More important than shelter, than fire, than any store-bought gear, is the outdoorsman’s ability to focus, to be completely present in the moment that they are in. There is clarity and a calm there where everything else falls away.

“That’s exactly what I enjoy,” Allen said. “One of the things I’ve read is that you have to learn to be here, now. We don’t live that way in our modern world. We’re always thinking schedules and what are you doing tomorrow or next week or what happened last week. You’re never here, now. But when you’re out there that’s all you’ve got. Whatever happened around the last bend, that’s gone. You’ve got this bend in the river to worry about now.”

And in rivers like the Ogeechee, that can narrow when you least expect it, the paddler cannot afford to be distracted.

“Some of those bends, it’s hard to maneuver the canoe through them,” Allen said. “I don’t see how the current is turning that swift because I can’t turn that swift. It’s crazy. It makes it a big adventure. Everything’s new and you have to deal with it minute by minute. Reality is right there in front of you and you have to deal with it. I love all that.”

Allen feels his year of preparation for the trip paid off. The weather, the water level, everything was perfect. The mosquitoes were not even out much.

He had planned for a possible seven-day trip, but he made it in three.

“I got to the U.S. 1 bridge in Louisville at 3 o’clock on Tuesday,” Allen said. “That adds up to three nine-hour days on the water. The GPS said I went 49 miles, so actually, that’s not bad progress, about 16 miles per day.

He does not recommend the trip to anyone who is not vastly experienced on the water.

“Don’t do this to improve any of your skills or learn a new skill of navigation. You do this if you have already proven all of your skills. And then use them here,” Allen said. “I can see someone really getting messed up and not knowing what to do in there.
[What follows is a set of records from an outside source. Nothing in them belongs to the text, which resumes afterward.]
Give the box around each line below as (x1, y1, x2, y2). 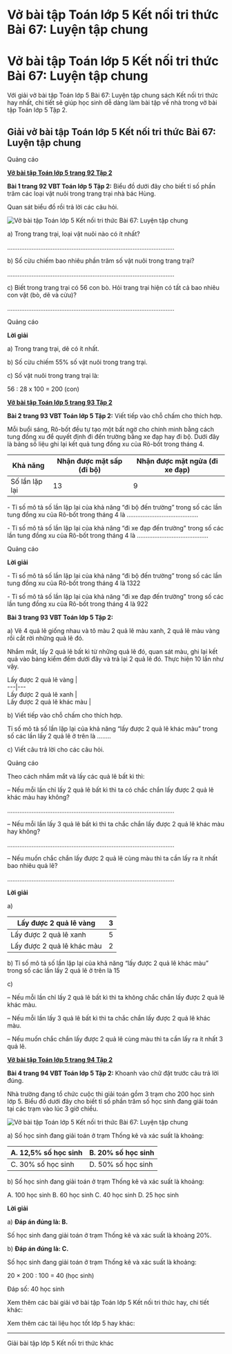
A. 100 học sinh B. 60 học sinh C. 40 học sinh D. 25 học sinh (7, 1190, 180, 1199)
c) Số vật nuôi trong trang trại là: (7, 371, 99, 379)
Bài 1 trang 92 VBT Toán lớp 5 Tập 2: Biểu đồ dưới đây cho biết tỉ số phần (7, 182, 216, 190)
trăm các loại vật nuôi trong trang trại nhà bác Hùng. (7, 189, 157, 198)
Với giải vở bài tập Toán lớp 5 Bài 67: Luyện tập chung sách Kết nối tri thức (7, 91, 219, 100)
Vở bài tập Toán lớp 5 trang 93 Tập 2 (7, 398, 113, 406)
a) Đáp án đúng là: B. (7, 1217, 68, 1226)
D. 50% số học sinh (89, 1159, 153, 1169)

That worries me, that someone will read this and think, ‘Oh, that sounds fun, let’s try that.’

For paddlers who think they are up for a challenge of more obstacles, Allen recommends they try the Ogeechee from Highway 24 to U.S. Highway 1.

“I think I had seven or eight pullovers on that run and there a lot more snags you can maneuver through, but for the most part, it’s not very bad. And it’s only 5 or 6 river miles if someone wants to try it,” Allen said. “But as for the upper part of this run, I almost think that if you need help to plan and execute this trip, then you’re not ready for it.”

Now, Allen is resting up and waiting for that familiar pull to lure him back out to wherever the compass points.

“One thing I did learn on this last trip,” Allen said. “Going around a bend and seeing 200 yards of open water, that is happiness, my friend.”